- [Work required]: Return all entries precisely as they stand, without the images.

- [Items from a data source]:
# # # # #
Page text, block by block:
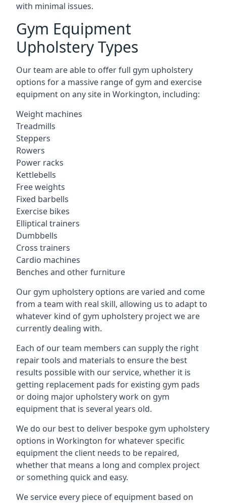
with minimal issues.
Gym Equipment
Upholstery Types
Our team are able to offer full gym upholstery
options for a massive range of gym and exercise
equipment on any site in Workington, including:
Weight machines
Treadmills
Steppers
Rowers
Power racks
Kettlebells
Free weights
Fixed barbells
Exercise bikes
Elliptical trainers
Dumbbells
Cross trainers
Cardio machines
Benches and other furniture
Our gym upholstery options are varied and come
from a team with real skill, allowing us to adapt to
whatever kind of gym upholstery project we are
currently dealing with.
Each of our team members can supply the right
repair tools and materials to ensure the best
results possible with our service, whether it is
getting replacement pads for existing gym pads
or doing major upholstery work on gym
equipment that is several years old.
We do our best to deliver bespoke gym upholstery
options in Workington for whatever specific
equipment the client needs to be repaired,
whether that means a long and complex project
or something quick and easy.
We service every piece of equipment based on
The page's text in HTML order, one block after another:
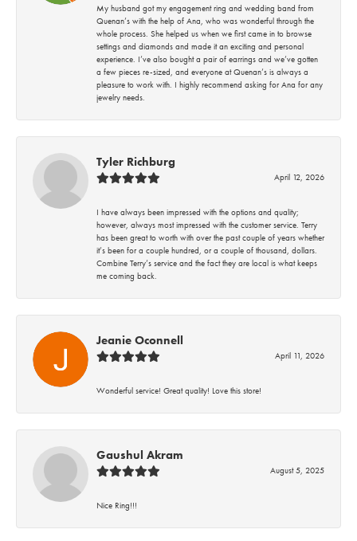
My husband got my engagement ring and wedding band from
Quenan’s with the help of Ana, who was wonderful through the
whole process. She helped us when we first came in to browse
settings and diamonds and made it an exciting and personal
experience. I’ve also bought a pair of earrings and we’ve gotten
a few pieces re-sized, and everyone at Quenan’s is always a
pleasure to work with. I highly recommend asking for Ana for any
jewelry needs.
Tyler Richburg
April 12, 2026
I have always been impressed with the options and quality;
however, always most impressed with the customer service. Terry
has been great to worth with over the past couple of years whether
it’s been for a couple hundred, or a couple of thousand, dollars.
Combine Terry’s service and the fact they are local is what keeps
me coming back.
Jeanie Oconnell
April 11, 2026
Wonderful service! Great quality! Love this store!
Gaushul Akram
August 5, 2025
Nice Ring!!!
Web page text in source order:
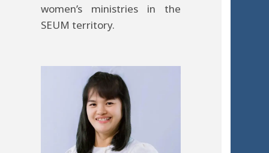
women’s ministries in the
SEUM territory.
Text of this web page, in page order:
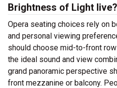
Brightness of Light live?
Opera seating choices rely on
and personal viewing
should choose mid-to-front
the ideal sound and view
grand panoramic perspective
front mezzanine or balcony.
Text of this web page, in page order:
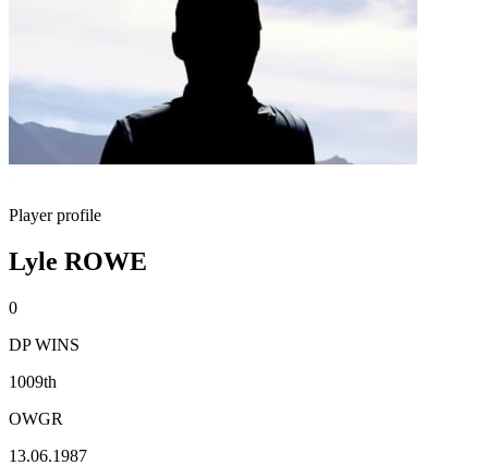
Player profile
Lyle ROWE
0
DP WINS
1009th
OWGR
13.06.1987
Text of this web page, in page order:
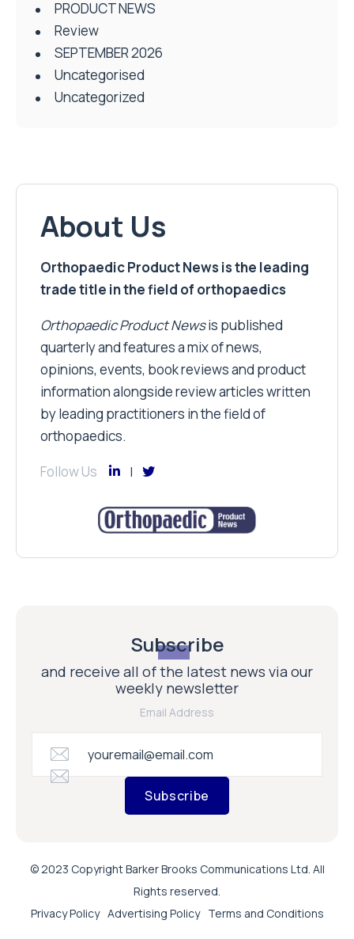
PRODUCT NEWS
Review
SEPTEMBER 2026
Uncategorised
Uncategorized
About Us
Orthopaedic Product News is the leading
trade title in the field of orthopaedics
Orthopaedic Product Newsis published
quarterly and features a mix of news,
opinions, events, book reviews and product
information alongside review articles written
by leading practitioners in the field of
orthopaedics.
Follow Us
Subscribe
and receive all of the latest news via our
weekly newsletter
Email Address
Subscribe
© 2023 Copyright Barker Brooks Communications Ltd. All
Rights reserved.
Privacy Policy Advertising Policy Terms and Conditions
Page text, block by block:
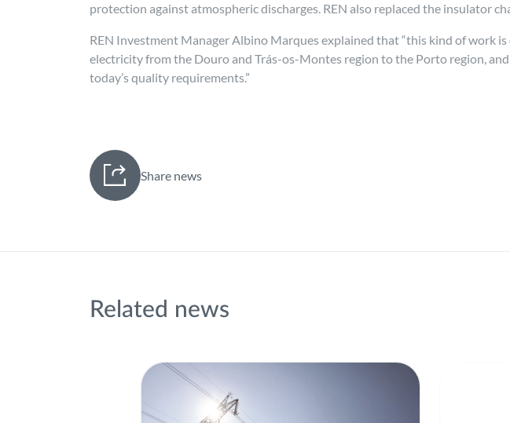
protection against atmospheric discharges. REN also replaced the insulator
REN Investment Manager Albino Marques explained that “this kind of work
electricity from the Douro and Trás-os-Montes region to the Porto region,
today’s quality requirements.”
Share news
Related news
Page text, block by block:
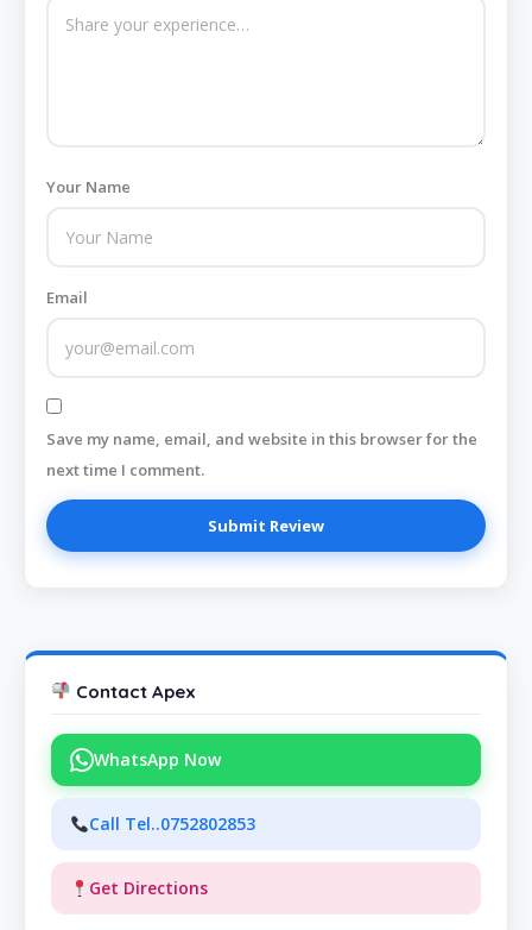
Your Name
Email
Save my name, email, and website in this browser for the
next time I comment.
Contact Apex
WhatsApp Now
Call Tel..0752802853
Get Directions
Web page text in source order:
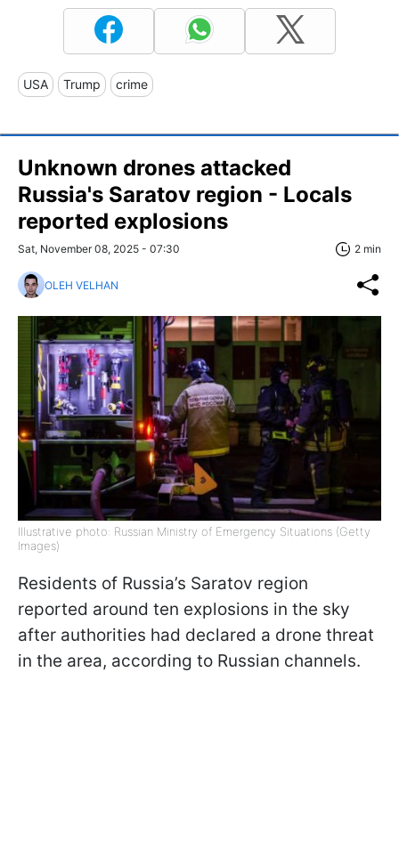
USA Trump crime
Unknown drones attacked
Russia's Saratov region - Locals
reported explosions
Sat, November 08, 2025 - 07:30 2 min
OLEH VELHAN
Illustrative photo: Russian Ministry of Emergency Situations (Getty
Images)
Residents of Russia’s Saratov region
reported around ten explosions in the sky
after authorities had declared a drone threat
in the area, according to Russian channels.
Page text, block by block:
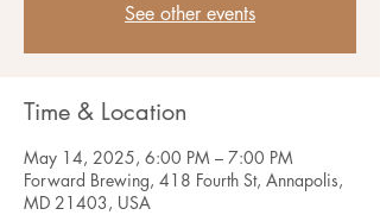
See other events
Time & Location
May 14, 2025, 6:00 PM – 7:00 PM
Forward Brewing, 418 Fourth St, Annapolis,
MD 21403, USA
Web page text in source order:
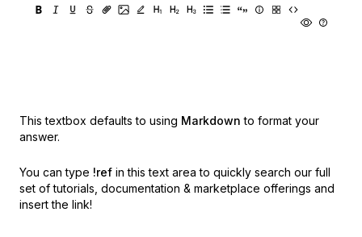
This textbox defaults to using Markdown to format your
answer.
You can type !ref in this text area to quickly search our full
set of tutorials, documentation & marketplace offerings and
insert the link!
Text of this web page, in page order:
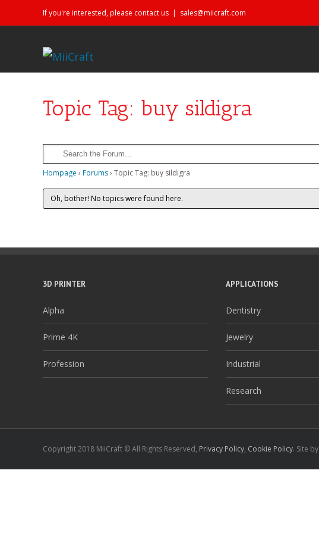
If you're interested, please contact us | sales@miicraft.com
Topic Tag: buy sildigra
Hompage › Forums› Topic Tag: buy sildigra
Oh, bother! No topics were found here.
3D PRINTER
Alpha
Prime 4K
Profession
APPLICATIONS
Dentistry
Jewelry
Industrial
Research
Copyright 2018 MiiCraft © All Rights Reserved, Privacy Policy, Cookie Policy. Site by
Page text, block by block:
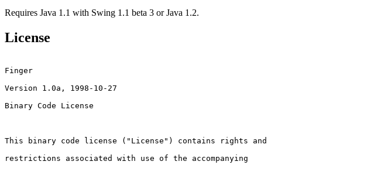
Requires Java 1.1 with Swing 1.1 beta 3 or Java 1.2.
License
Finger
Version 1.0a, 1998-10-27
Binary Code License
This binary code license ("License") contains rights and
restrictions associated with use of the accompanying
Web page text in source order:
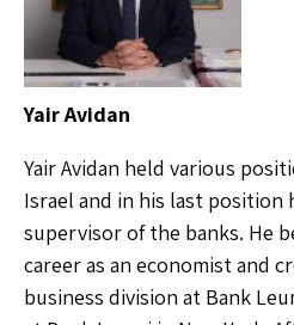
Yair Avidan
Yair Avidan held various
Israel and in his last position
supervisor of the banks. He
career as an economist and
business division at Bank
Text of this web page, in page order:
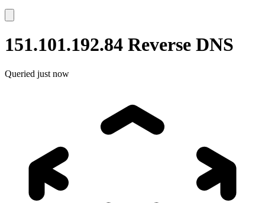
151.101.192.84 Reverse DNS
Queried just now
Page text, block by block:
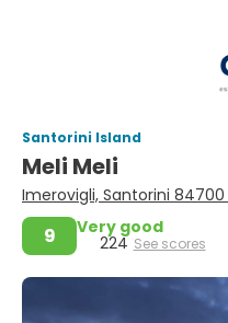
Santorini Island
Meli Meli
Imerovigli, Santorini 84700
9 Very good
224 See scores
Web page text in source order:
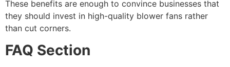
These benefits are enough to convince businesses that
they should invest in high-quality blower fans rather
than cut corners.
FAQ Section
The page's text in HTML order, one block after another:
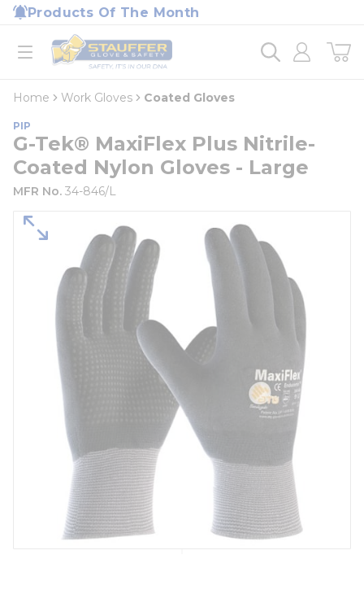
Skip to main content
Products Of The Month
open menu
Home
loading content
Home Work Gloves Coated Gloves
PIP
G-Tek® MaxiFlex Plus Nitrile-
Coated Nylon Gloves - Large
MFR No. 34-846/L
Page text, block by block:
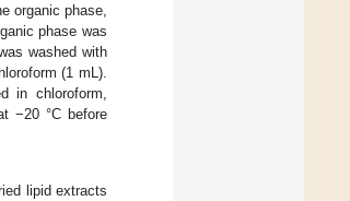
organic phase,
phase was
washed with
(1 mL).
in chloroform,
−20 °C before
lipid extracts
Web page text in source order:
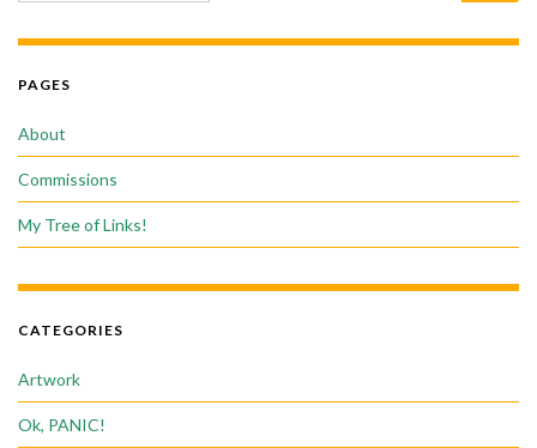
PAGES
About
Commissions
My Tree of Links!
CATEGORIES
Artwork
Ok, PANIC!
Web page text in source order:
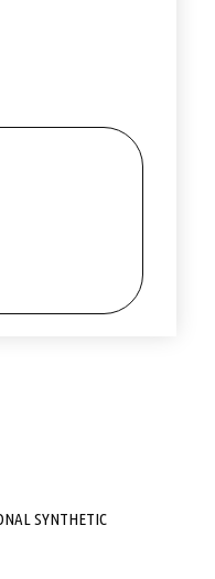
SYNTHETIC
# # # # #
- [Task result]:
Page text, block by block:
with minimal issues.
Gym Equipment
Upholstery Types
Our team are able to offer full gym upholstery
options for a massive range of gym and exercise
equipment on any site in Workington, including:
Weight machines
Treadmills
Steppers
Rowers
Power racks
Kettlebells
Free weights
Fixed barbells
Exercise bikes
Elliptical trainers
Dumbbells
Cross trainers
Cardio machines
Benches and other furniture
Our gym upholstery options are varied and come
from a team with real skill, allowing us to adapt to
whatever kind of gym upholstery project we are
currently dealing with.
Each of our team members can supply the right
repair tools and materials to ensure the best
results possible with our service, whether it is
getting replacement pads for existing gym pads
or doing major upholstery work on gym
equipment that is several years old.
We do our best to deliver bespoke gym upholstery
options in Workington for whatever specific
equipment the client needs to be repaired,
whether that means a long and complex project
or something quick and easy.
We service every piece of equipment based on
The page's text in HTML order, one block after another:
My husband got my engagement ring and wedding band from
Quenan’s with the help of Ana, who was wonderful through the
whole process. She helped us when we first came in to browse
settings and diamonds and made it an exciting and personal
experience. I’ve also bought a pair of earrings and we’ve gotten
a few pieces re-sized, and everyone at Quenan’s is always a
pleasure to work with. I highly recommend asking for Ana for any
jewelry needs.
Tyler Richburg
April 12, 2026
I have always been impressed with the options and quality;
however, always most impressed with the customer service. Terry
has been great to worth with over the past couple of years whether
it’s been for a couple hundred, or a couple of thousand, dollars.
Combine Terry’s service and the fact they are local is what keeps
me coming back.
Jeanie Oconnell
April 11, 2026
Wonderful service! Great quality! Love this store!
Gaushul Akram
August 5, 2025
Nice Ring!!!
Web page text in source order:
women’s ministries in the
SEUM territory.
Text of this web page, in page order:
Brightness of Light live?
Opera seating choices rely on
and personal viewing
should choose mid-to-front
the ideal sound and view
grand panoramic perspective
front mezzanine or balcony.
Text of this web page, in page order:
Player profile
Lyle ROWE
0
DP WINS
1009th
OWGR
13.06.1987
Text of this web page, in page order:
PRODUCT NEWS
Review
SEPTEMBER 2026
Uncategorised
Uncategorized
About Us
Orthopaedic Product News is the leading
trade title in the field of orthopaedics
Orthopaedic Product Newsis published
quarterly and features a mix of news,
opinions, events, book reviews and product
information alongside review articles written
by leading practitioners in the field of
orthopaedics.
Follow Us
Subscribe
and receive all of the latest news via our
weekly newsletter
Email Address
Subscribe
© 2023 Copyright Barker Brooks Communications Ltd. All
Rights reserved.
Privacy Policy Advertising Policy Terms and Conditions
Page text, block by block:
protection against atmospheric discharges. REN also replaced the insulator
REN Investment Manager Albino Marques explained that “this kind of work
electricity from the Douro and Trás-os-Montes region to the Porto region,
today’s quality requirements.”
Share news
Related news
Page text, block by block:
Your Name
Email
Save my name, email, and website in this browser for the
next time I comment.
Contact Apex
WhatsApp Now
Call Tel..0752802853
Get Directions
Web page text in source order:
USA Trump crime
Unknown drones attacked
Russia's Saratov region - Locals
reported explosions
Sat, November 08, 2025 - 07:30 2 min
OLEH VELHAN
Illustrative photo: Russian Ministry of Emergency Situations (Getty
Images)
Residents of Russia’s Saratov region
reported around ten explosions in the sky
after authorities had declared a drone threat
in the area, according to Russian channels.
Page text, block by block:
See other events
Time & Location
May 14, 2025, 6:00 PM – 7:00 PM
Forward Brewing, 418 Fourth St, Annapolis,
MD 21403, USA
Web page text in source order:
This textbox defaults to using Markdown to format your
answer.
You can type !ref in this text area to quickly search our full
set of tutorials, documentation & marketplace offerings and
insert the link!
Text of this web page, in page order:
If you're interested, please contact us | sales@miicraft.com
Topic Tag: buy sildigra
Hompage › Forums› Topic Tag: buy sildigra
Oh, bother! No topics were found here.
3D PRINTER
Alpha
Prime 4K
Profession
APPLICATIONS
Dentistry
Jewelry
Industrial
Research
Copyright 2018 MiiCraft © All Rights Reserved, Privacy Policy, Cookie Policy. Site by
Page text, block by block:
Requires Java 1.1 with Swing 1.1 beta 3 or Java 1.2.
License
Finger
Version 1.0a, 1998-10-27
Binary Code License
This binary code license ("License") contains rights and
restrictions associated with use of the accompanying
Web page text in source order:
Yair Avidan
Yair Avidan held various
Israel and in his last position
supervisor of the banks. He
career as an economist and
business division at Bank
Text of this web page, in page order:
151.101.192.84 Reverse DNS
Queried just now
Page text, block by block:
Santorini Island
Meli Meli
Imerovigli, Santorini 84700
9 Very good
224 See scores
Web page text in source order:
These benefits are enough to convince businesses that
they should invest in high-quality blower fans rather
than cut corners.
FAQ Section
The page's text in HTML order, one block after another:
Skip to main content
Products Of The Month
open menu
Home
loading content
Home Work Gloves Coated Gloves
PIP
G-Tek® MaxiFlex Plus Nitrile-
Coated Nylon Gloves - Large
MFR No. 34-846/L
Page text, block by block:
organic phase,
phase was
washed with
(1 mL).
in chloroform,
−20 °C before
lipid extracts
Web page text in source order:
PAGES
About
Commissions
My Tree of Links!
CATEGORIES
Artwork
Ok, PANIC!
Web page text in source order:
SYNTHETIC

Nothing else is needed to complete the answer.